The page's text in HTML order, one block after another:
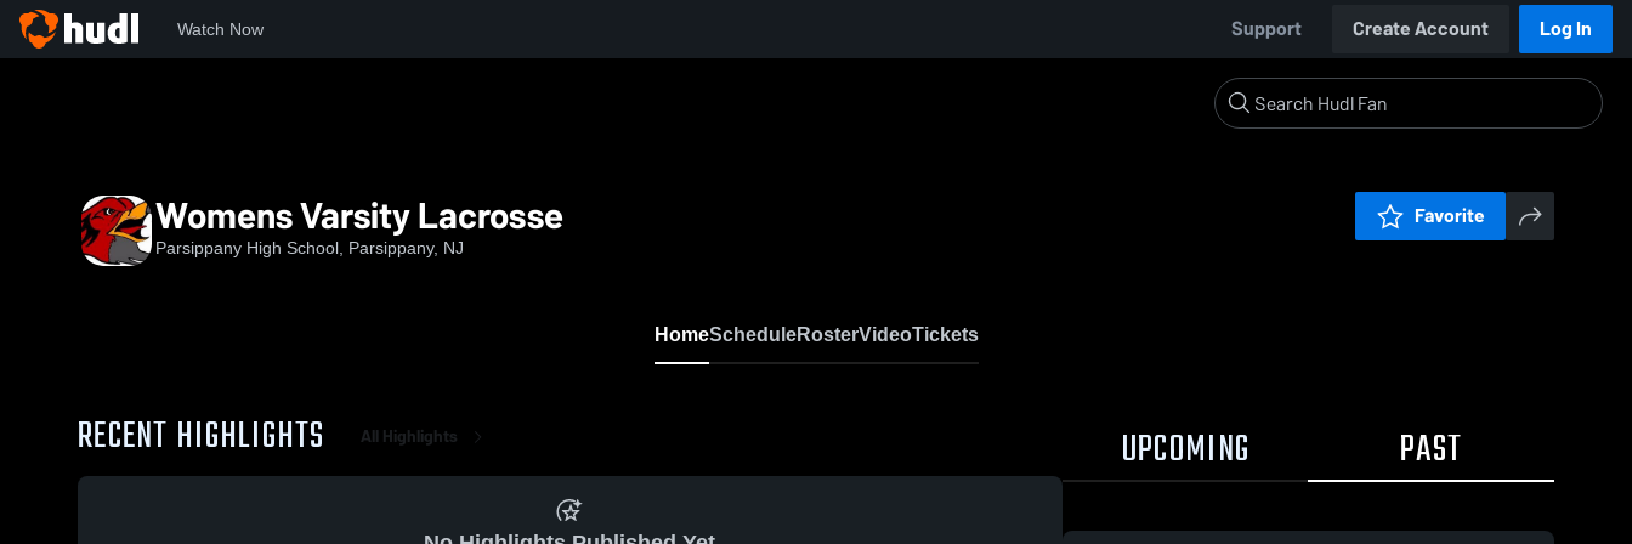
Watch Now Support Create Account Log In
Womens Varsity Lacrosse
Parsippany High School, Parsippany, NJ
Favorite
HomeScheduleRosterVideoTickets
RECENT HIGHLIGHTS All Highlights UPCOMING PAST
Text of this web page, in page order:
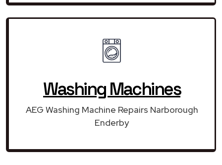
Washing Machines
AEG Washing Machine Repairs Narborough
Enderby
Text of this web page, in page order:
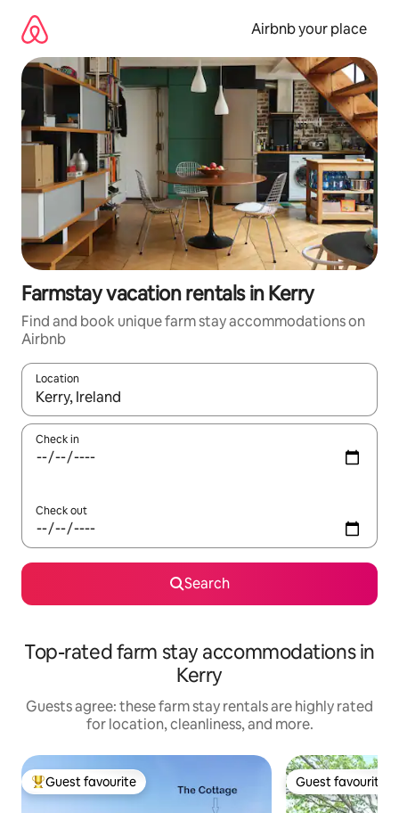
content
Airbnb your place
Farmstay vacation rentals in Kerry
Find and book unique farm stay accommodations on
Airbnb
Location
When results are available, navigate with up and down arrow
Check in
Check out
Search
Top-rated farm stay accommodations in
Kerry
Guests agree: these farm stay rentals are highly rated
for location, cleanliness, and more.
Top guest favourite
Guest favourite Guest favourite
Guest favourite
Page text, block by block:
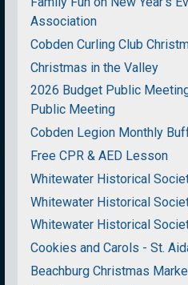
Association
Cobden Curling Club
Christmas in the Valley
2026 Budget Public
Public Meeting
Cobden Legion Monthly
Free CPR & AED Lesson
Whitewater Historical
Whitewater Historical
Whitewater Historical
Cookies and Carols - St.
Beachburg Christmas
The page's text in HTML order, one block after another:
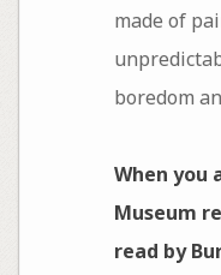
made of
boredom
When you
Museum
read by
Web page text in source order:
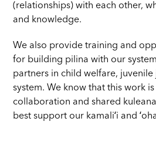
(relationships) with each other,
and knowledge.
We also provide training and
for building pilina with our
partners in child welfare,
system. We know that this work
collaboration and shared
best support our kamaliʻi and
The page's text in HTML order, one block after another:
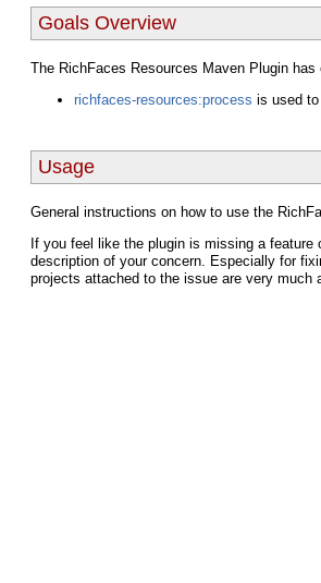
Goals Overview
The RichFaces Resources Maven Plugin has
richfaces-resources:process is used
Usage
General instructions on how to use the
If you feel like the plugin is missing a
description of your concern. Especially for
projects attached to the issue are very much
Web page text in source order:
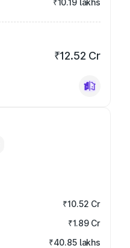
₹10.19 lakhs
₹12.52 Cr
₹10.52 Cr
₹1.89 Cr
₹40.85 lakhs
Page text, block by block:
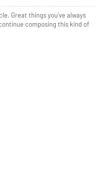
Great things you've always
composing this kind of
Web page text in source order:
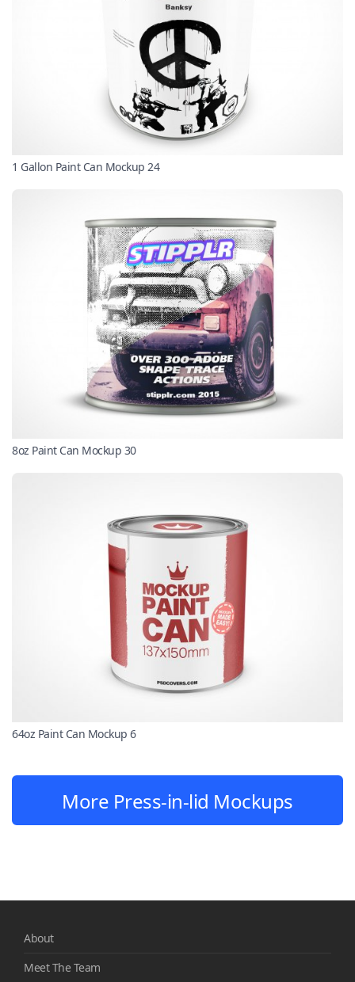
1 Gallon Paint Can Mockup 24
8oz Paint Can Mockup 30
64oz Paint Can Mockup 6
More Press-in-lid Mockups
About
Meet The Team
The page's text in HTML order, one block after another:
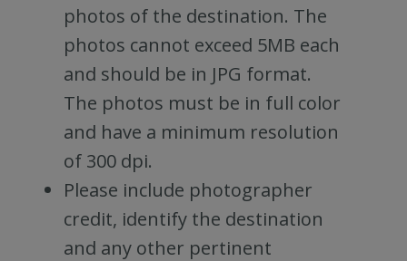
photos of the destination. The
photos cannot exceed 5MB each
and should be in JPG format.
The photos must be in full color
and have a minimum resolution
of 300 dpi.
Please include photographer
credit, identify the destination
and any other pertinent
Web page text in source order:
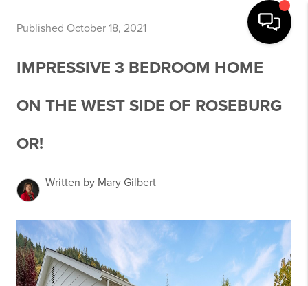
Published October 18, 2021
IMPRESSIVE 3 BEDROOM HOME
ON THE WEST SIDE OF ROSEBURG
OR!
Written by Mary Gilbert
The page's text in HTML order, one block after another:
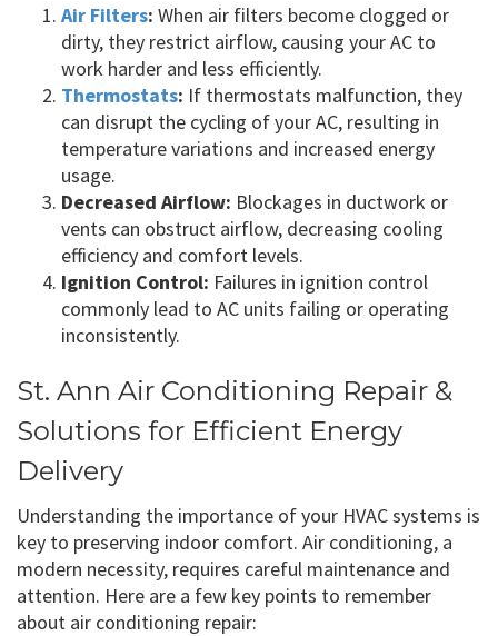
Air Filters: When air filters become clogged or
dirty, they restrict airflow, causing your AC to
work harder and less efficiently.
Thermostats: If thermostats malfunction, they
can disrupt the cycling of your AC, resulting in
temperature variations and increased energy
usage.
Decreased Airflow: Blockages in ductwork or
vents can obstruct airflow, decreasing cooling
efficiency and comfort levels.
Ignition Control: Failures in ignition control
commonly lead to AC units failing or operating
inconsistently.
St. Ann Air Conditioning Repair &
Solutions for Efficient Energy
Delivery
Understanding the importance of your HVAC systems is
key to preserving indoor comfort. Air conditioning, a
modern necessity, requires careful maintenance and
attention. Here are a few key points to remember
about air conditioning repair:
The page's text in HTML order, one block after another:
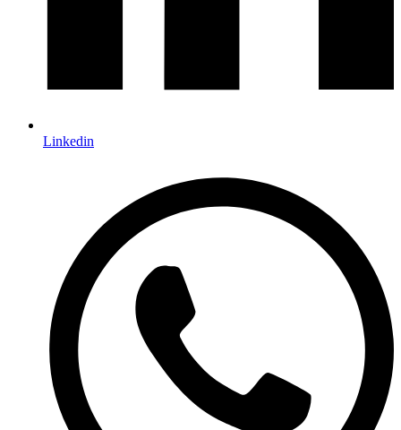
Linkedin
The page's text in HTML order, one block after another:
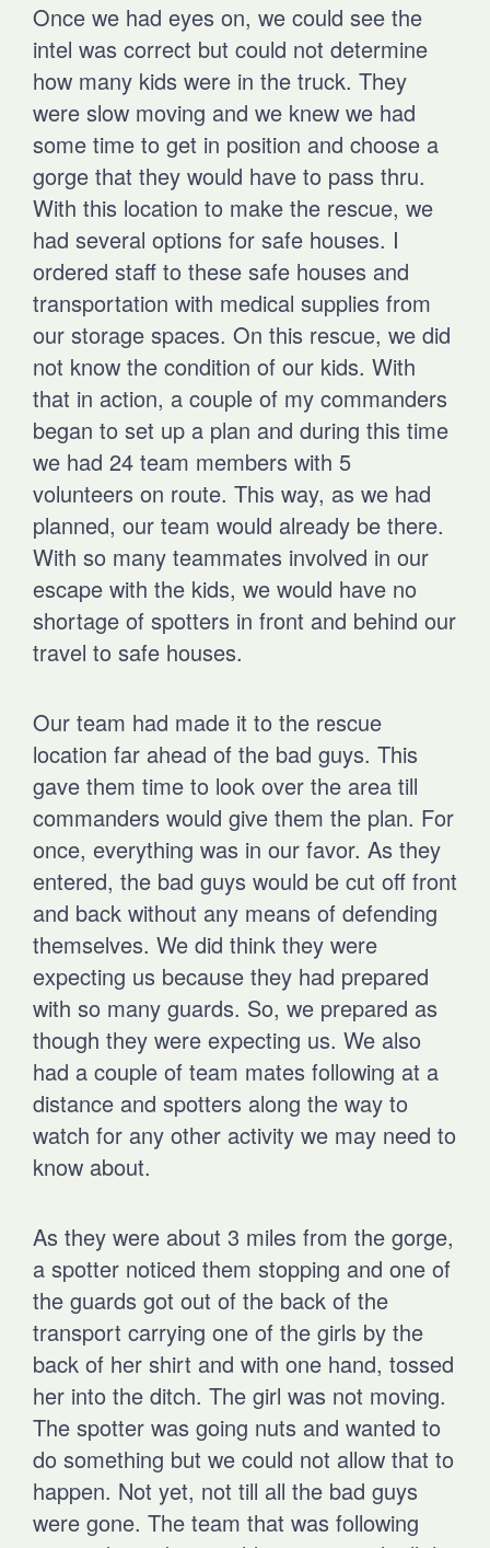
Once we had eyes on, we could see the
intel was correct but could not determine
how many kids were in the truck. They
were slow moving and we knew we had
some time to get in position and choose a
gorge that they would have to pass thru.
With this location to make the rescue, we
had several options for safe houses. I
ordered staff to these safe houses and
transportation with medical supplies from
our storage spaces. On this rescue, we did
not know the condition of our kids. With
that in action, a couple of my commanders
began to set up a plan and during this time
we had 24 team members with 5
volunteers on route. This way, as we had
planned, our team would already be there.
With so many teammates involved in our
escape with the kids, we would have no
shortage of spotters in front and behind our
travel to safe houses.
Our team had made it to the rescue
location far ahead of the bad guys. This
gave them time to look over the area till
commanders would give them the plan. For
once, everything was in our favor. As they
entered, the bad guys would be cut off front
and back without any means of defending
themselves. We did think they were
expecting us because they had prepared
with so many guards. So, we prepared as
though they were expecting us. We also
had a couple of team mates following at a
distance and spotters along the way to
watch for any other activity we may need to
know about.
As they were about 3 miles from the gorge,
a spotter noticed them stopping and one of
the guards got out of the back of the
transport carrying one of the girls by the
back of her shirt and with one hand, tossed
her into the ditch. The girl was not moving.
The spotter was going nuts and wanted to
do something but we could not allow that to
happen. Not yet, not till all the bad guys
were gone. The team that was following
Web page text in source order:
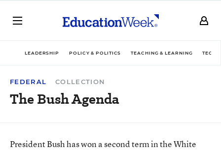
LEADERSHIP POLICY & POLITICS TEACHING & LEARNING
FEDERAL COLLECTION
The Bush Agenda
President Bush has won a second term in the White
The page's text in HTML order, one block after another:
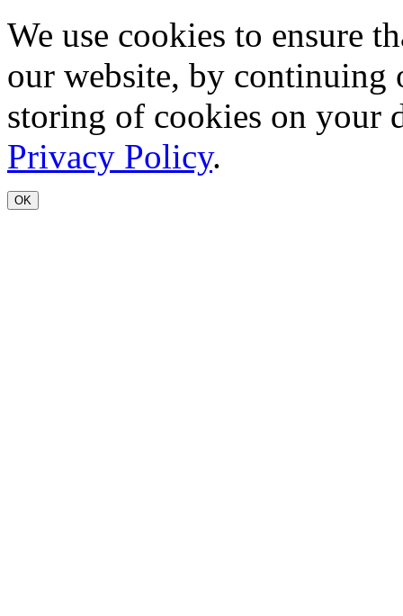
We use cookies to ensure
our website, by continuing
storing of cookies on your
Privacy Policy.
OK
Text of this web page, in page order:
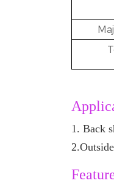
1. Back
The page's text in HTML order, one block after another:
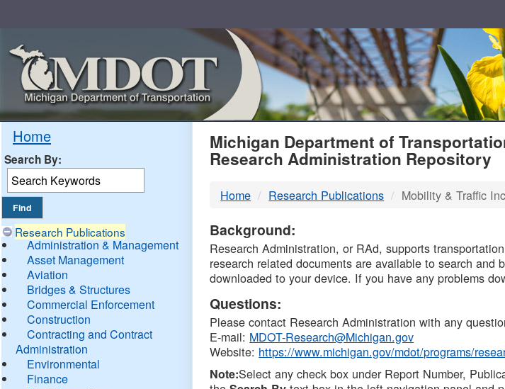
Home
Search By:
Research Publications
Administration & Management
Asset Management
Aviation
Bridges & Structures
Commercial Enforcement
Construction
Contracting and Contract
Administration
Environmental
Finance
MDOT
DTMB
Michigan Department of
Research Administration Repository
Home Research Publications Mobility & Traffic
Background:
Research Administration, or RAd, supports
research related documents are available to search
downloaded to your device. If you have any problems
Questions:
Please contact Research Administration with any
E-mail: MDOT-Research@Michigan.gov
Website: https://www.michigan.gov/mdot/programs/
Note:Select any check box under Report Number,
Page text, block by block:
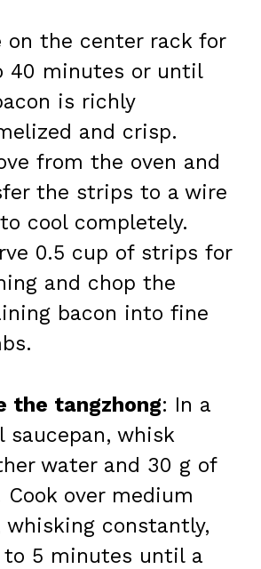
on the center rack for
40 minutes or until
is richly
and crisp.
from the oven and
the strips to a wire
cool completely.
0.5 cup of strips for
and chop the
bacon into fine
the tangzhong: In a
saucepan, whisk
water and 30 g of
Cook over medium
whisking constantly,
5 minutes until a
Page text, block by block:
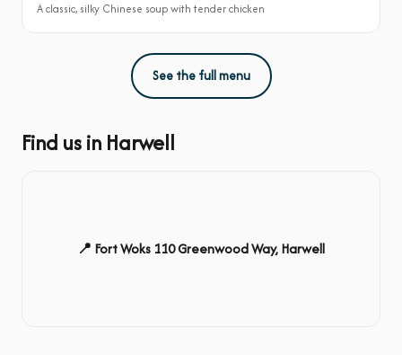
A classic, silky Chinese soup with tender chicken
See the full menu
Find us in Harwell
📍 Fort Woks 110 Greenwood Way, Harwell
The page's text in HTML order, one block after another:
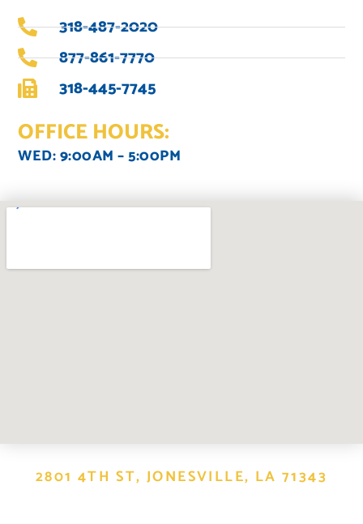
---
▸ Exercise description: Copy the records exactly as they appear, excluding images.

▸ Your response:
The page's text in HTML order, one block after another:
Watch Now Support Create Account Log In
Womens Varsity Lacrosse
Parsippany High School, Parsippany, NJ
Favorite
HomeScheduleRosterVideoTickets
RECENT HIGHLIGHTS All Highlights UPCOMING PAST
Text of this web page, in page order:
Washing Machines
AEG Washing Machine Repairs Narborough
Enderby
Text of this web page, in page order:
content
Airbnb your place
Farmstay vacation rentals in Kerry
Find and book unique farm stay accommodations on
Airbnb
Location
When results are available, navigate with up and down arrow
Check in
Check out
Search
Top-rated farm stay accommodations in
Kerry
Guests agree: these farm stay rentals are highly rated
for location, cleanliness, and more.
Top guest favourite
Guest favourite Guest favourite
Guest favourite
Page text, block by block:
Association
Cobden Curling Club
Christmas in the Valley
2026 Budget Public
Public Meeting
Cobden Legion Monthly
Free CPR & AED Lesson
Whitewater Historical
Whitewater Historical
Whitewater Historical
Cookies and Carols - St.
Beachburg Christmas
The page's text in HTML order, one block after another:
made of
boredom
When you
Museum
read by
Web page text in source order:
(relationships) with each other,
and knowledge.
We also provide training and
for building pilina with our
partners in child welfare,
system. We know that this work
collaboration and shared
best support our kamaliʻi and
The page's text in HTML order, one block after another:
Goals Overview
The RichFaces Resources Maven Plugin has
richfaces-resources:process is used
Usage
General instructions on how to use the
If you feel like the plugin is missing a
description of your concern. Especially for
projects attached to the issue are very much
Web page text in source order:
₹10.19 lakhs
₹12.52 Cr
₹10.52 Cr
₹1.89 Cr
₹40.85 lakhs
Page text, block by block:
Great things you've always
composing this kind of
Web page text in source order:
1 Gallon Paint Can Mockup 24
8oz Paint Can Mockup 30
64oz Paint Can Mockup 6
More Press-in-lid Mockups
About
Meet The Team
The page's text in HTML order, one block after another:
photos of the destination. The
photos cannot exceed 5MB each
and should be in JPG format.
The photos must be in full color
and have a minimum resolution
of 300 dpi.
Please include photographer
credit, identify the destination
and any other pertinent
Web page text in source order:
Published October 18, 2021
IMPRESSIVE 3 BEDROOM HOME
ON THE WEST SIDE OF ROSEBURG
OR!
Written by Mary Gilbert
The page's text in HTML order, one block after another:
Air Filters: When air filters become clogged or
dirty, they restrict airflow, causing your AC to
work harder and less efficiently.
Thermostats: If thermostats malfunction, they
can disrupt the cycling of your AC, resulting in
temperature variations and increased energy
usage.
Decreased Airflow: Blockages in ductwork or
vents can obstruct airflow, decreasing cooling
efficiency and comfort levels.
Ignition Control: Failures in ignition control
commonly lead to AC units failing or operating
inconsistently.
St. Ann Air Conditioning Repair &
Solutions for Efficient Energy
Delivery
Understanding the importance of your HVAC systems is
key to preserving indoor comfort. Air conditioning, a
modern necessity, requires careful maintenance and
attention. Here are a few key points to remember
about air conditioning repair:
The page's text in HTML order, one block after another:
Linkedin
The page's text in HTML order, one block after another:
Once we had eyes on, we could see the
intel was correct but could not determine
how many kids were in the truck. They
were slow moving and we knew we had
some time to get in position and choose a
gorge that they would have to pass thru.
With this location to make the rescue, we
had several options for safe houses. I
ordered staff to these safe houses and
transportation with medical supplies from
our storage spaces. On this rescue, we did
not know the condition of our kids. With
that in action, a couple of my commanders
began to set up a plan and during this time
we had 24 team members with 5
volunteers on route. This way, as we had
planned, our team would already be there.
With so many teammates involved in our
escape with the kids, we would have no
shortage of spotters in front and behind our
travel to safe houses.
Our team had made it to the rescue
location far ahead of the bad guys. This
gave them time to look over the area till
commanders would give them the plan. For
once, everything was in our favor. As they
entered, the bad guys would be cut off front
and back without any means of defending
themselves. We did think they were
expecting us because they had prepared
with so many guards. So, we prepared as
though they were expecting us. We also
had a couple of team mates following at a
distance and spotters along the way to
watch for any other activity we may need to
know about.
As they were about 3 miles from the gorge,
a spotter noticed them stopping and one of
the guards got out of the back of the
transport carrying one of the girls by the
back of her shirt and with one hand, tossed
her into the ditch. The girl was not moving.
The spotter was going nuts and wanted to
do something but we could not allow that to
happen. Not yet, not till all the bad guys
were gone. The team that was following
Web page text in source order:
LEADERSHIP POLICY & POLITICS TEACHING & LEARNING
FEDERAL COLLECTION
The Bush Agenda
President Bush has won a second term in the White
The page's text in HTML order, one block after another:
We use cookies to ensure
our website, by continuing
storing of cookies on your
Privacy Policy.
OK
Text of this web page, in page order:
1. Back
The page's text in HTML order, one block after another:
Home
Search By:
Research Publications
Administration & Management
Asset Management
Aviation
Bridges & Structures
Commercial Enforcement
Construction
Contracting and Contract
Administration
Environmental
Finance
MDOT
DTMB
Michigan Department of
Research Administration Repository
Home Research Publications Mobility & Traffic
Background:
Research Administration, or RAd, supports
research related documents are available to search
downloaded to your device. If you have any problems
Questions:
Please contact Research Administration with any
E-mail: MDOT-Research@Michigan.gov
Website: https://www.michigan.gov/mdot/programs/
Note:Select any check box under Report Number,
Page text, block by block:
on the center rack for
40 minutes or until
is richly
and crisp.
from the oven and
the strips to a wire
cool completely.
0.5 cup of strips for
and chop the
bacon into fine
the tangzhong: In a
saucepan, whisk
water and 30 g of
Cook over medium
whisking constantly,
5 minutes until a
Page text, block by block:
A classic, silky Chinese soup with tender chicken
See the full menu
Find us in Harwell
📍 Fort Woks 110 Greenwood Way, Harwell
The page's text in HTML order, one block after another:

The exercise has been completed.